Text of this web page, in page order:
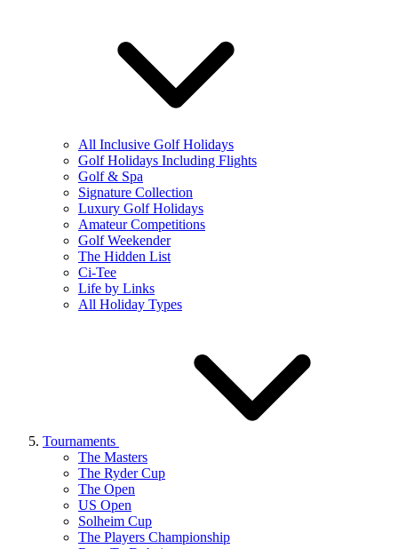
All Inclusive Golf Holidays
Golf Holidays Including Flights
Golf & Spa
Signature Collection
Luxury Golf Holidays
Amateur Competitions
Golf Weekender
The Hidden List
Ci-Tee
Life by Links
All Holiday Types
Tournaments
The Masters
The Ryder Cup
The Open
US Open
Solheim Cup
The Players Championship
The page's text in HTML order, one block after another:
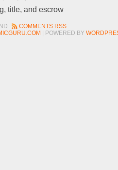
title, and escrow
COMMENTS RSS
| POWERED BY
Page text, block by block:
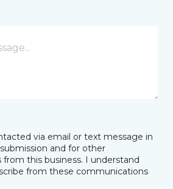
via email or text message in
and for other
this business. I understand
from these communications
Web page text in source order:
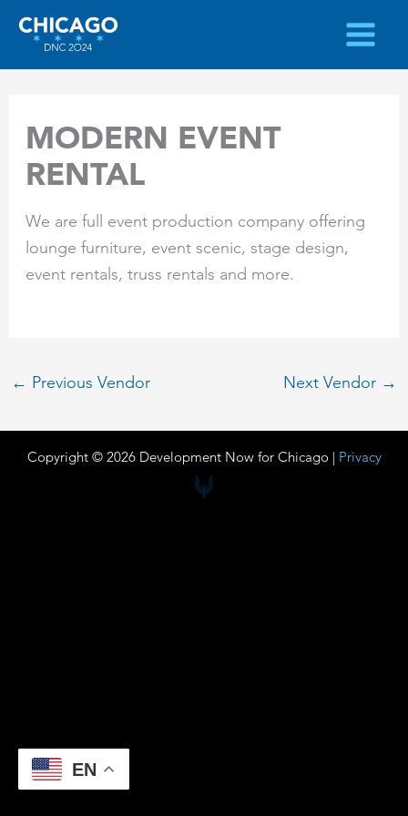
Skip
content
MODERN EVENT
RENTAL
We are full event production company offering
lounge furniture, event scenic, stage design,
event rentals, truss rentals and more.
← Previous Vendor Next Vendor →
Copyright © 2026 Development Now for Chicago | Privacy
EN
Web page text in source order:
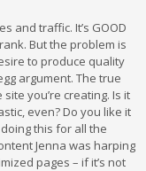
and traffic. It’s GOOD
But the problem is
to produce quality
argument. The true
you’re creating. Is it
even? Do you like it
this for all the
Jenna was harping
pages – if it’s not
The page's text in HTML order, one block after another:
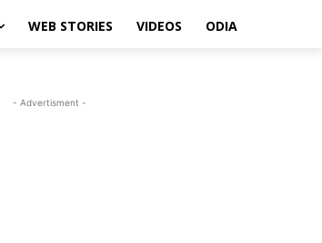
WEB STORIES VIDEOS ODIA
- Advertisment -
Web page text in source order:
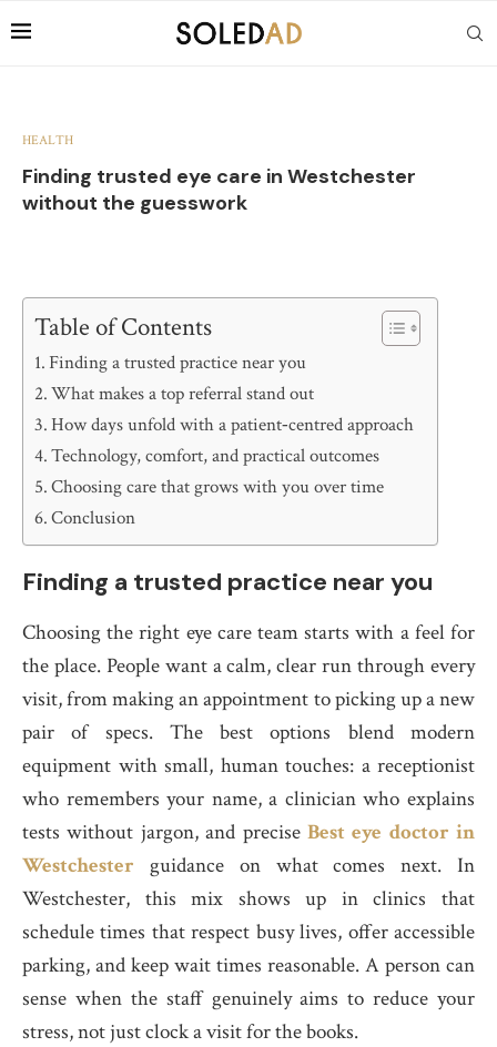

→ Task prompt
When you copy the data above, keep each line exact and omit the pictures.

→ Written response
Text of this web page, in page order:
All Inclusive Golf Holidays
Golf Holidays Including Flights
Golf & Spa
Signature Collection
Luxury Golf Holidays
Amateur Competitions
Golf Weekender
The Hidden List
Ci-Tee
Life by Links
All Holiday Types
Tournaments
The Masters
The Ryder Cup
The Open
US Open
Solheim Cup
The Players Championship
The page's text in HTML order, one block after another:
title, and escrow
COMMENTS RSS
| POWERED BY
Page text, block by block:
via email or text message in
and for other
this business. I understand
from these communications
Web page text in source order:
Skip
content
MODERN EVENT
RENTAL
We are full event production company offering
lounge furniture, event scenic, stage design,
event rentals, truss rentals and more.
← Previous Vendor Next Vendor →
Copyright © 2026 Development Now for Chicago | Privacy
EN
Web page text in source order:
and traffic. It’s GOOD
But the problem is
to produce quality
argument. The true
you’re creating. Is it
even? Do you like it
this for all the
Jenna was harping
pages – if it’s not
The page's text in HTML order, one block after another:
WEB STORIES VIDEOS ODIA
- Advertisment -
Web page text in source order:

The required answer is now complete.